# Art/Object Issues > Art/Object Handling and Installation >  Hardware for 2-D in seismic zones

## T. Ashley McGrew

Here in seismic Southern California - both in storage and on display - objects must be secured in such a way that the hardware is held "captive".

One of the most common solutions is the use of "pear clips" which are just a variation of a carabineer. They come in different sizes which is handy. For larger pieces it can be easier to attach to a screen if more than one is used. They can be clipped together as needed.

on screen.jpg
Secured on the screen...

pear clip on wall.jpg
...and the wall.

----------


## Alejandro

Great idea!. I´m always curious about between the piece and the wall.

What kind of piece is that attached to the frame? is that adjustable in height?

----------


## T. Ashley McGrew

Yeah, that is the Getty's version which is the most functional one I have come across. They make them in three sizes and they consist of a solid block of aluminium that they machine in-house. Somewhere I have better images and will put them up (unless Kevin Marshall or Mike Mitchell beat me to it!)

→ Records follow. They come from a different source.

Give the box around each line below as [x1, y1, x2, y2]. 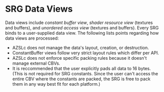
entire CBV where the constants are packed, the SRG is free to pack [12, 76, 151, 82]
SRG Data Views [5, 3, 73, 15]
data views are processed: [5, 35, 59, 41]
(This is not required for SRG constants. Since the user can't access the [12, 70, 158, 76]
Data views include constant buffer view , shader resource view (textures [5, 20, 153, 25]
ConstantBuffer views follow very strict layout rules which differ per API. [12, 50, 160, 56]
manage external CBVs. [12, 60, 60, 66]
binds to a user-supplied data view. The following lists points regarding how [5, 30, 159, 36]
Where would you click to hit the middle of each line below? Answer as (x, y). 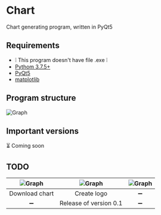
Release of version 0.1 (91, 203)
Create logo (91, 194)
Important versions (43, 131)
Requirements (33, 46)
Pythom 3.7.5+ (32, 67)
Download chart (32, 194)
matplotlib (27, 79)
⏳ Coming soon (25, 146)
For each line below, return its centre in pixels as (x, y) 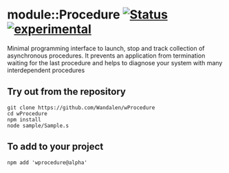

Here are a couple of other versions as well.

adj install hrdwre sized.jpg 

adj eye bolt_sized.jpg

Some folks may tend to say "Well if you know how to use a level then you don't need things like that". I would respond by saying. "Exactly what do you intend to "level" anyway?
Many old world frames tend to be very irregular in their construction. "Level" is a highly subjective, aesthetic condition the reality of which can be greatly assisted by the tweekability of adjustable hardware!
I would be curious to see other versions of this kind of hardware and where folks could purchase them.

----------